Restore backups and snapshots

This feature has been released as a public beta in AuraDB Enterprise October Release and Neo4j Enterprise Edition 5.13 and breaking changes are likely to be introduced before it is made generally available (GA).

Restoring your Neo4j database from a backup or snapshot is likely to cause loss of data and corrupted data in your CDC application. The following sections outline the issues you may run into if you are using CDC and intend to restore a database backup, and how to mitigate them.

Unexpected change events

When restoring a Neo4j database to a previous snapshot, the changes that have happened since the snapshot was taken are effectively reverted on the database. There is no process for letting your CDC client application know that these changes "never happened". Effectively, your CDC client application expects certain changes to have happened that according to your Neo4j database "never happened".

Some examples of problematic scenarios are:

  1. Entities being created "a second time"
    A node/relationship created between the snapshot and restore operation exists in your CDC application but not in the Neo4j database. If the node/relationship is (re-)created in your Neo4j database, your CDC application sees a duplicate node/relationship.

  2. "Missing" entities
    A node/relationship that was dropped between the snapshot and restore operation does not exist in your CDC application but does now exist in the Neo4j database (again). If the node/relationship is updated, your CDC application sees an update to a previously deleted entity.

  3. Out of sync attributes
    Changes on attributes may have been rolled back in the restore operation. For example, a Movie node in your Neo4j database may have a rating of 5 stars, whereas the latest change that your CDC application consumed changed the rating from 5 stars to 3 stars.
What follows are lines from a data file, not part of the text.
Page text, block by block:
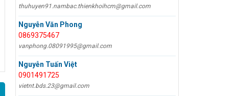
thuhuyen91.nambac.thienkhoihcm@gmail.com
Nguyễn Văn Phong
0869375467
vanphong.08091995@gmail.com
Nguyễn Tuấn Việt
0901491725
vietnt.bds.23@gmail.com
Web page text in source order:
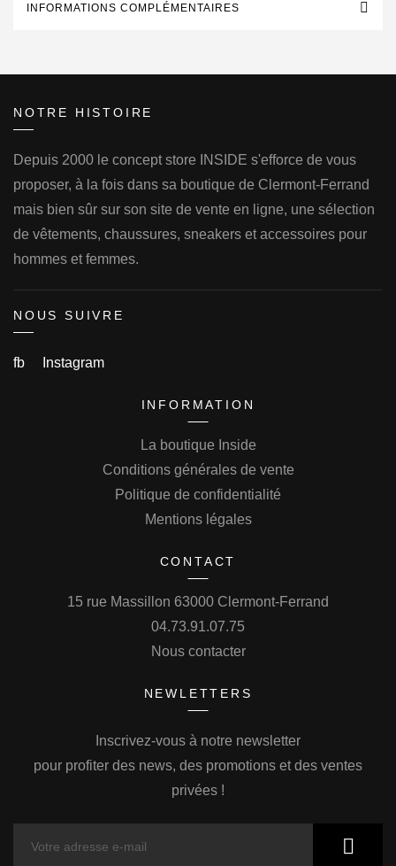
INFORMATIONS COMPLÉMENTAIRES
NOTRE HISTOIRE
Depuis 2000 le concept store INSIDE s'efforce de vous
proposer, à la fois dans sa boutique de Clermont-Ferrand
mais bien sûr sur son site de vente en ligne, une sélection
de vêtements, chaussures, sneakers et accessoires pour
hommes et femmes.
NOUS SUIVRE
fb Instagram
INFORMATION
La boutique Inside
Conditions générales de vente
Politique de confidentialité
Mentions légales
CONTACT
15 rue Massillon 63000 Clermont-Ferrand
04.73.91.07.75
Nous contacter
NEWLETTERS
Inscrivez-vous à notre newsletter
pour profiter des news, des promotions et des ventes
privées !
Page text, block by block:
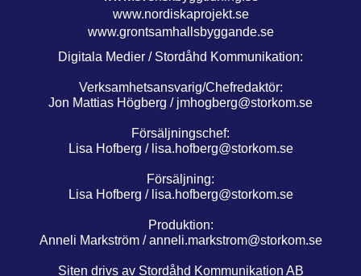
www.nordiskaprojekt.se
www.grontsamhallsbyggande.se
Digitala Medier / Stordåhd Kommunikation:
Verksamhetsansvarig/Chefredaktör:
Jon Mattias Högberg / jmhogberg@storkom.se
Försäljningschef:
Lisa Hofberg / lisa.hofberg@storkom.se
Försäljning:
Lisa Hofberg / lisa.hofberg@storkom.se
Produktion:
Anneli Markström /anneli.markstrom@storkom.se
Siten drivs av Stordåhd Kommunikation AB
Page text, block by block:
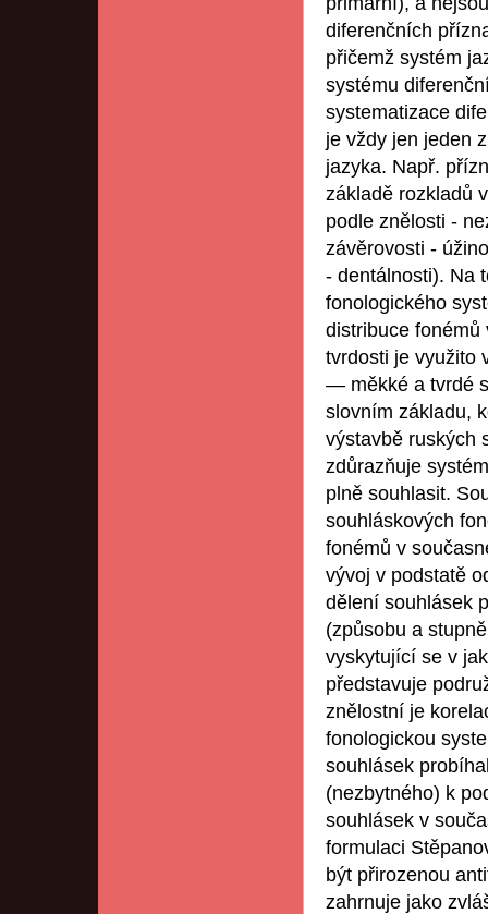
diferenčních
přičemž systém
systému
systematizace
je vždy jen jeden
jazyka. Např.
základě rozkladů
podle znělosti -
závěrovosti -
- dentálnosti). Na
fonologického
distribuce fonémů
tvrdosti je využito
— měkké a tvrdé
slovním základu,
výstavbě ruských
zdůrazňuje
plně souhlasit.
souhláskových
fonémů v
vývoj v podstatě
dělení souhlásek
(způsobu a
vyskytující se v
představuje
znělostní je
fonologickou
souhlásek
(nezbytného) k
souhlásek v
formulaci
být přirozenou
zahrnuje jako
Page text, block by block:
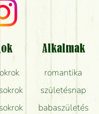
virágküldésről?
a képen van?
szállításáról?
friss a csokor?
boltban?
Alkalmak
romantika
születésnap
babaszületés
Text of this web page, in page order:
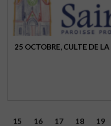
25 OCTOBRE, CULTE DE
15 16 17 18 19
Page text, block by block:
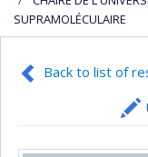
SUPRAMOLÉCULAIRE
Back to list of
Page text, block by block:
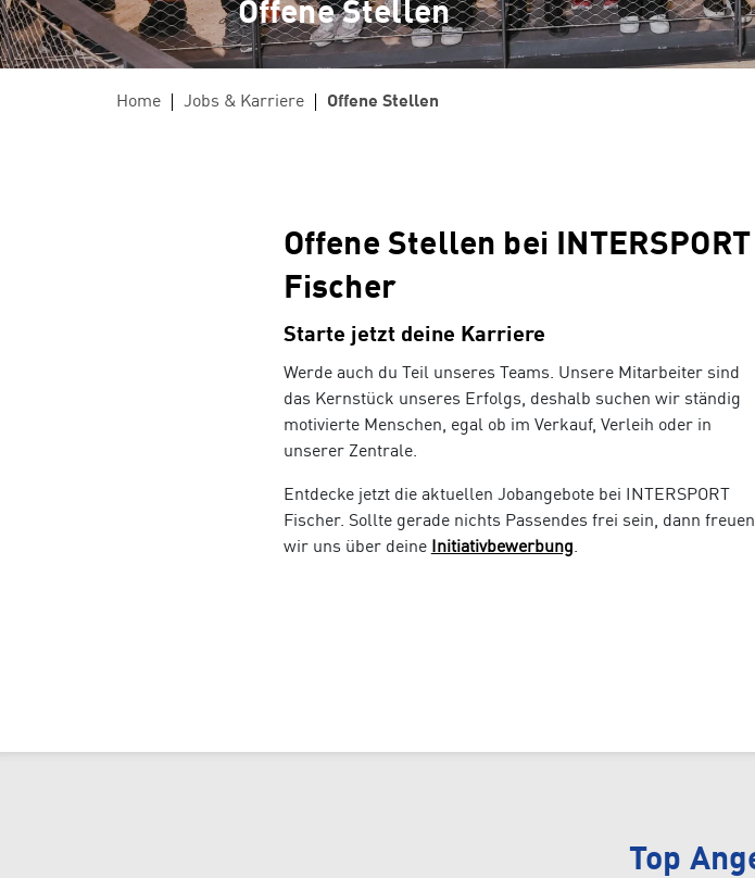
Große Auswahl an Bikes und E-Bikes im
Ländle
umfangreiches Sortiment für Damen und
Herren
Movement etc.
Firmenradl
Arion Laufanalyse
Bootfitting
Lehre
Wer sind wir?
Offene Stellen
Home Jobs & Karriere Offene Stellen
Offene Stellen bei INTERSPORT
Fischer
Starte jetzt deine Karriere
Werde auch du Teil unseres Teams. Unsere Mitarbeiter sind
das Kernstück unseres Erfolgs, deshalb suchen wir ständig
motivierte Menschen, egal ob im Verkauf, Verleih oder in
unserer Zentrale.
Entdecke jetzt die aktuellen Jobangebote bei INTERSPORT
Fischer. Sollte gerade nichts Passendes frei sein, dann freuen
wir uns über deine
Initiativbewerbung.
Top
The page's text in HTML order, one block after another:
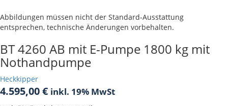
Abbildungen müssen nicht der Standard-Ausstattung
entsprechen, technische Änderungen vorbehalten.
BT 4260 AB mit E-Pumpe 1800 kg mit
Nothandpumpe
Heckkipper
4.595,00€ inkl. 19% MwSt
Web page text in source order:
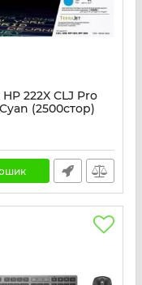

If your CDC application relies on an internal state it is likely required to restore the state of your CDC application as if it was working with a new database with existing data. For details on this process, see Initialize CDC applications from an existing database.

Loss of change events

The Neo4j restore procedures replace the existing database with a new database. This database has a new transaction log and any change identifier (cursor) generated from the old transaction log is not usable with the new database. Furthermore, ensure that the transaction log retention setting of the restored database matches that of your existing database.

The following steps outline how to mitigate this issue.

  1. Set the database into read-only mode.

  2. Take note of the enrichment mode of your database.

  3. Verify that your CDC application is caught up and has consumed all changes in the database.

  4. Stop your CDC application.

  5. Restore your database from backup.

  6. Set the restored database into read-only mode.

  7. Ensure that the restored database has the same enrichment mode value as your existing database.

  8. Restart your CDC application, using db.cdc.earliest as the starting cursor.

  9. Enable writes to the restored database.

  10. Verify that changes are consumed as by your CDC application.

Inconsistent elementIds

The elementIds returned by db.cdc.query are not guaranteed to be stable across operations that change the database. After restoring a backup, new changes to existing elements are published under a new elementId.

It is recommended to use logical/business keys to identify elements instead of elementId, see The role of elementIds and key properties.